By analyzing existing cross correlation between Novartis AG and Bayer AG, you can compare the effects of market volatilities on Novartis and Bayer AG and check how they will diversify away market risk if combined in the same portfolio for a given time horizon. You can also utilize pair trading strategies of matching a long position in Novartis with a short position of Bayer AG. Check out your portfolio center. Please also check ongoing floating volatility patterns of Novartis and Bayer AG.
Diversification Opportunities for Novartis and Bayer AG
Almost no diversification
The 3 months correlation between Novartis and Bayer is 0.9. Overlapping area represents the amount of risk that can be diversified away by holding Novartis AG and Bayer AG in the same portfolio, assuming nothing else is changed. The correlation between historical prices or returns on Bayer AG and Novartis is a relative statistical measure of the degree to which these equity instruments tend to move together. The correlation coefficient measures the extent to which returns on Novartis AG are associated (or correlated) with Bayer AG. Values of the correlation coefficient range from -1 to +1, where. The correlation of zero (0) is possible when the price movement of Bayer AG has no effect on the direction of Novartis i.e., Novartis and Bayer AG go up and down completely randomly.

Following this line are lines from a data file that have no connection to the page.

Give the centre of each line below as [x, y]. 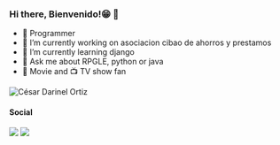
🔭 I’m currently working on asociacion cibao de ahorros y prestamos [147, 42]
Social [21, 112]
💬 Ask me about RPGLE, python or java [93, 62]
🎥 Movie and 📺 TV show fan [74, 72]
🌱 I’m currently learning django [78, 52]
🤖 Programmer [48, 34]
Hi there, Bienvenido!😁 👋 [64, 14]
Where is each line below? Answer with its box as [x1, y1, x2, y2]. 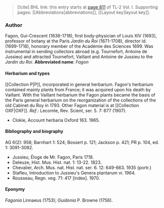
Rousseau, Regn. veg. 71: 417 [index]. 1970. [12, 175, 100, 181]
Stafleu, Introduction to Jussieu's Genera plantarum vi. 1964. [12, 170, 136, 175]
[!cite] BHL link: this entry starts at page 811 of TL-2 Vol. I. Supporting [17, 4, 158, 10]
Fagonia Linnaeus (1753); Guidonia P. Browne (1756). [5, 197, 113, 203]
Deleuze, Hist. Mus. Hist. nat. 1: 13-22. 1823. [12, 159, 102, 165]
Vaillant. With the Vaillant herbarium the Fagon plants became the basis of [5, 92, 156, 98]
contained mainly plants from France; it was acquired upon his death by [5, 86, 151, 93]
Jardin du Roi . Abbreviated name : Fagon [5, 59, 89, 65]
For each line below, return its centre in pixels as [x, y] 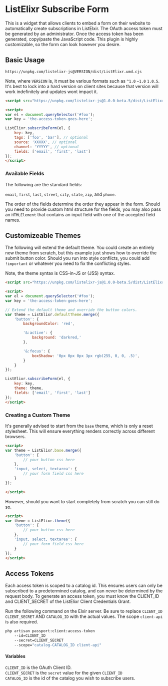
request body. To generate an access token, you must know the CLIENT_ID [82, 596]
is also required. [22, 622]
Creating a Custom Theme [38, 415]
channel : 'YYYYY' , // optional [47, 147]
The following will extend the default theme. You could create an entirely [80, 248]
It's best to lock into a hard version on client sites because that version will [82, 86]
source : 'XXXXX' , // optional [46, 142]
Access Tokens [29, 574]
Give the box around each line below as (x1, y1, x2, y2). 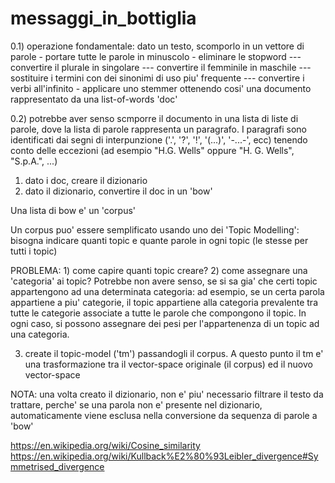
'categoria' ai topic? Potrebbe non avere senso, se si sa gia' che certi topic (10, 275, 318, 287)
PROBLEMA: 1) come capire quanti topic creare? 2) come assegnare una (10, 264, 308, 276)
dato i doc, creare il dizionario (24, 174, 148, 186)
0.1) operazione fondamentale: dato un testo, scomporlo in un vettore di (10, 40, 305, 52)
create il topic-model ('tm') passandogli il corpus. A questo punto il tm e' (24, 347, 324, 359)
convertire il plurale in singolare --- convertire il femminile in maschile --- (10, 61, 312, 73)
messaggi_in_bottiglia (10, 7, 197, 30)
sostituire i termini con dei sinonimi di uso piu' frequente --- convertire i (10, 72, 305, 84)
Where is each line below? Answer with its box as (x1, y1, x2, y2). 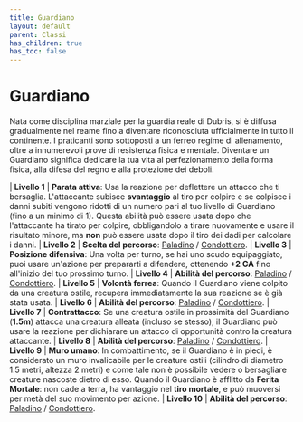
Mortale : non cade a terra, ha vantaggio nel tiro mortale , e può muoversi (9, 384, 281, 395)
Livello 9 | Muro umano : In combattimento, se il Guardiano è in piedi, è (9, 345, 273, 356)
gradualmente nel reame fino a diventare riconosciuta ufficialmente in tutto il (9, 126, 294, 137)
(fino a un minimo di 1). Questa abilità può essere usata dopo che (9, 210, 251, 222)
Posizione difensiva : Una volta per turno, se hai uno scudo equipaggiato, (9, 249, 283, 260)
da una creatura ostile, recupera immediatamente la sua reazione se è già (9, 287, 283, 299)
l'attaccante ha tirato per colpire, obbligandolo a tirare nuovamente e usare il (9, 220, 295, 231)
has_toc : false (9, 47, 67, 56)
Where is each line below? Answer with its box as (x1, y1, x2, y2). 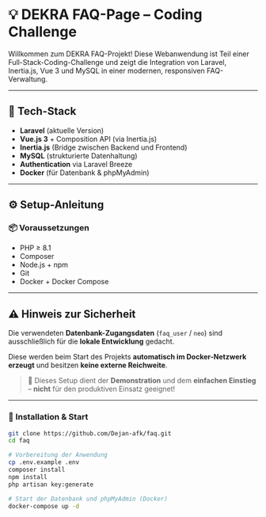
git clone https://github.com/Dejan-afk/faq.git (8, 429, 172, 437)
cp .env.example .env (8, 458, 80, 466)
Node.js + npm (19, 260, 69, 270)
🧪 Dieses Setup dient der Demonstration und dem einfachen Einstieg (27, 376, 256, 386)
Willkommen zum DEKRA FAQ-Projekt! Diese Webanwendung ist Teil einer (8, 49, 249, 59)
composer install (8, 466, 66, 474)
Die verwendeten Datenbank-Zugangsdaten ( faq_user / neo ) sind (8, 329, 223, 338)
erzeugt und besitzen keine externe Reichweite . (8, 360, 168, 370)
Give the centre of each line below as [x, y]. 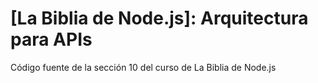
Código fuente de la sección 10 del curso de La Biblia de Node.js [143, 67]
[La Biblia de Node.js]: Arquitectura [159, 18]
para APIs [51, 39]
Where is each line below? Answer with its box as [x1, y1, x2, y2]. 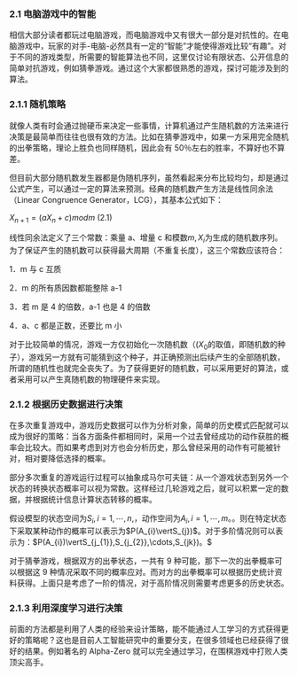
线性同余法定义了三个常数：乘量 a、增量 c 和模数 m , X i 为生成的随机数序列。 [9, 232, 283, 245]
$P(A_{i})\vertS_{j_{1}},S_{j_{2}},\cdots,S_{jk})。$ [32, 537, 213, 548]
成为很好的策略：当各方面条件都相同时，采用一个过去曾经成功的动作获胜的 [9, 431, 281, 442]
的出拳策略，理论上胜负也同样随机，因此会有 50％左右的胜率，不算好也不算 [9, 142, 286, 152]
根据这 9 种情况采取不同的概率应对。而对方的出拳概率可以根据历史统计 [16, 567, 275, 578]
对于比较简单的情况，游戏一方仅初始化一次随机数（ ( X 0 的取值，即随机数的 [9, 339, 278, 352]
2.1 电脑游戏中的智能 [9, 7, 97, 19]
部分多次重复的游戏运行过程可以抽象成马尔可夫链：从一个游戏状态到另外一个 [9, 472, 289, 483]
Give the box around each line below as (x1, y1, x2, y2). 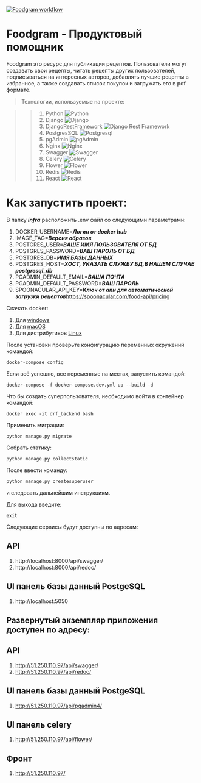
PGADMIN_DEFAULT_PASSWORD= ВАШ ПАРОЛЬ (15, 279, 140, 287)
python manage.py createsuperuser (6, 478, 94, 484)
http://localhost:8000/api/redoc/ (15, 563, 97, 571)
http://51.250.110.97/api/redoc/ (15, 668, 92, 675)
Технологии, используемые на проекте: (21, 98, 125, 105)
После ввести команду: (6, 467, 68, 474)
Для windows (15, 316, 50, 323)
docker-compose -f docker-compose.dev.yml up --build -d (6, 382, 154, 388)
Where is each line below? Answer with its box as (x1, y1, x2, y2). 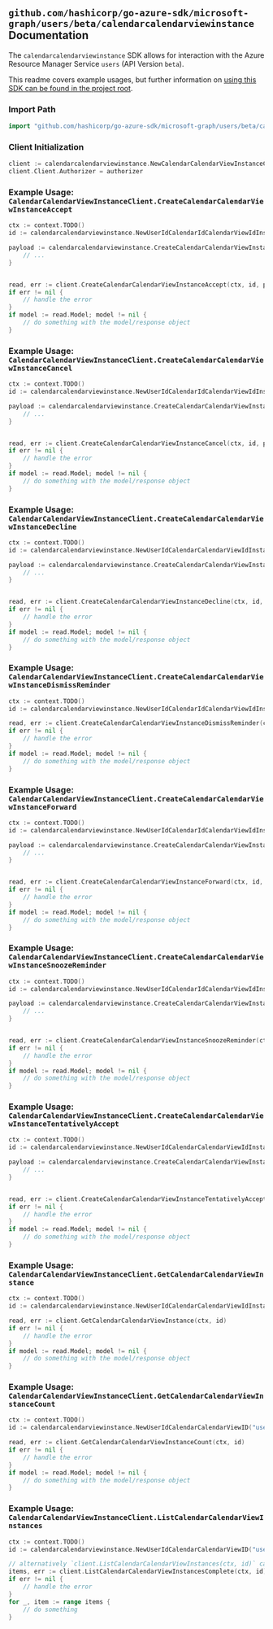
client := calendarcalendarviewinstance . (8, 159, 151, 168)
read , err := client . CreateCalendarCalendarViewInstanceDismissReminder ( (8, 719, 264, 727)
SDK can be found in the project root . (8, 83, 133, 93)
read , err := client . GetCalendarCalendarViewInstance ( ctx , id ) (8, 1317, 227, 1325)
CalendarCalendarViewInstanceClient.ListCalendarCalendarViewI (8, 1513, 264, 1522)
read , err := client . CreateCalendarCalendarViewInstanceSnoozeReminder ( (8, 1037, 260, 1045)
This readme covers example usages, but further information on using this (8, 74, 257, 85)
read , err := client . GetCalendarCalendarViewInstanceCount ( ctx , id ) (8, 1439, 245, 1447)
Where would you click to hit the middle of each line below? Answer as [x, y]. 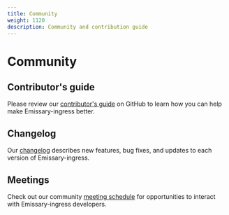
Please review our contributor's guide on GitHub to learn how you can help [114, 104]
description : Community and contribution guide [78, 27]
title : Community [32, 14]
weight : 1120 [26, 20]
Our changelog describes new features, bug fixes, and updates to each [110, 151]
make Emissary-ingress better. [51, 111]
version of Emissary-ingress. [49, 158]
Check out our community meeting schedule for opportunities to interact [111, 196]
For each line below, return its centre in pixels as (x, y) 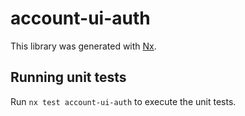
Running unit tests (68, 77)
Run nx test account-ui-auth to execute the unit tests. (123, 101)
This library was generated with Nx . (83, 46)
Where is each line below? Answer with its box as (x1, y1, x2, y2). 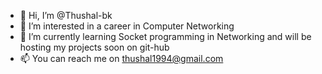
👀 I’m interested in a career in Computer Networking (19, 20, 235, 32)
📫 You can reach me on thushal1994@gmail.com (19, 53, 224, 64)
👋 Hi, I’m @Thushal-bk (19, 10, 113, 21)
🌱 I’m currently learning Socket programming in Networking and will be (19, 31, 312, 42)
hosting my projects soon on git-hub (19, 41, 170, 53)

Pair Corralation between Novartis and Bayer AG
Assuming the 90 days horizon Novartis is expected to generate 1.42 times less return on investment than Bayer AG. In addition to that, Novartis is 1.09 times more volatile than Bayer AG. It trades about 0.1 of its total potential returns per unit of risk. Bayer AG is currently generating about 0.16 per unit of volatility. If you would invest 1,975 in Bayer AG on December 29, 2024 and sell it today you would earn a total of 476.00 from holding Bayer AG or generate 24.1% return on investment over 90 days.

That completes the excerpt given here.